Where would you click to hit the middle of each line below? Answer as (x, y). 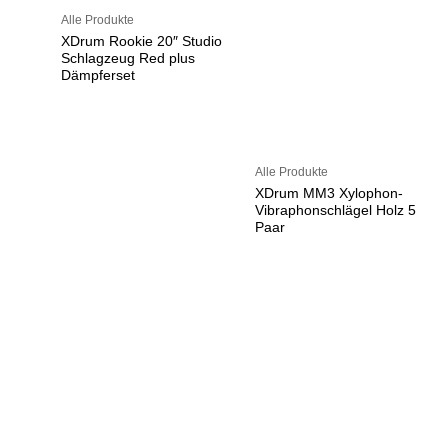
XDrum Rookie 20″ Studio (142, 42)
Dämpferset (98, 76)
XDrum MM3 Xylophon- (328, 193)
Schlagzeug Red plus (128, 59)
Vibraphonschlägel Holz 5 (335, 210)
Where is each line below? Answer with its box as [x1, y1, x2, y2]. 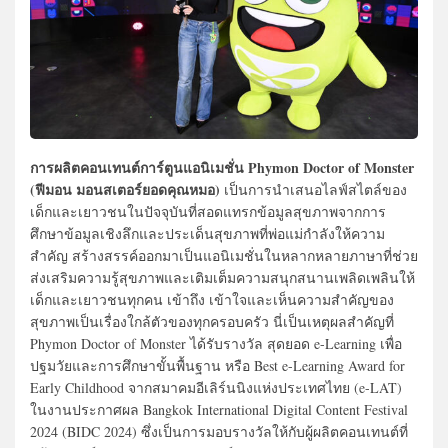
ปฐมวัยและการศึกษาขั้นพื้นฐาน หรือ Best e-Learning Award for [30, 356, 405, 376]
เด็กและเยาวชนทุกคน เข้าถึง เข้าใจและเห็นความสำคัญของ [30, 290, 394, 310]
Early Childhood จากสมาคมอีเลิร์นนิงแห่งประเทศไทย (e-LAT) [30, 378, 402, 398]
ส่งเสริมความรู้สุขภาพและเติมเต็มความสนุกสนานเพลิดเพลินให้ [30, 268, 415, 288]
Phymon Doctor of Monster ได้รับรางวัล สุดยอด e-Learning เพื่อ [30, 334, 402, 354]
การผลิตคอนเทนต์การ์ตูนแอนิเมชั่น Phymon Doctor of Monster [30, 157, 414, 179]
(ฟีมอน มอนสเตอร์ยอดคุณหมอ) [30, 179, 220, 201]
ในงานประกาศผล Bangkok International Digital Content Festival [30, 400, 408, 420]
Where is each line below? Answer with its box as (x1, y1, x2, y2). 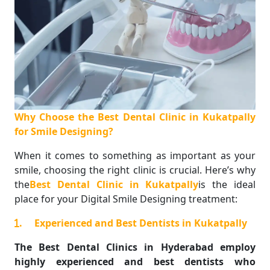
====================
**WHAT YOU SHOULD DO:** The records need to be restated word for word, minus any images.

**SOLUTION FOR THIS TASK:**
Where would you click to hit the middle of each line below? Answer as (x, y). 
XDrum Rookie 20″ Studio (142, 42)
Dämpferset (98, 76)
XDrum MM3 Xylophon- (328, 193)
Schlagzeug Red plus (128, 59)
Vibraphonschlägel Holz 5 (335, 210)
Where is each line below? Answer with its box as [x1, y1, x2, y2]. 
ปฐมวัยและการศึกษาขั้นพื้นฐาน หรือ Best e-Learning Award for [30, 356, 405, 376]
เด็กและเยาวชนทุกคน เข้าถึง เข้าใจและเห็นความสำคัญของ [30, 290, 394, 310]
Early Childhood จากสมาคมอีเลิร์นนิงแห่งประเทศไทย (e-LAT) [30, 378, 402, 398]
ส่งเสริมความรู้สุขภาพและเติมเต็มความสนุกสนานเพลิดเพลินให้ [30, 268, 415, 288]
Phymon Doctor of Monster ได้รับรางวัล สุดยอด e-Learning เพื่อ [30, 334, 402, 354]
การผลิตคอนเทนต์การ์ตูนแอนิเมชั่น Phymon Doctor of Monster [30, 157, 414, 179]
(ฟีมอน มอนสเตอร์ยอดคุณหมอ) [30, 179, 220, 201]
ในงานประกาศผล Bangkok International Digital Content Festival [30, 400, 408, 420]
Where is each line below? Answer with its box as (x1, y1, x2, y2). 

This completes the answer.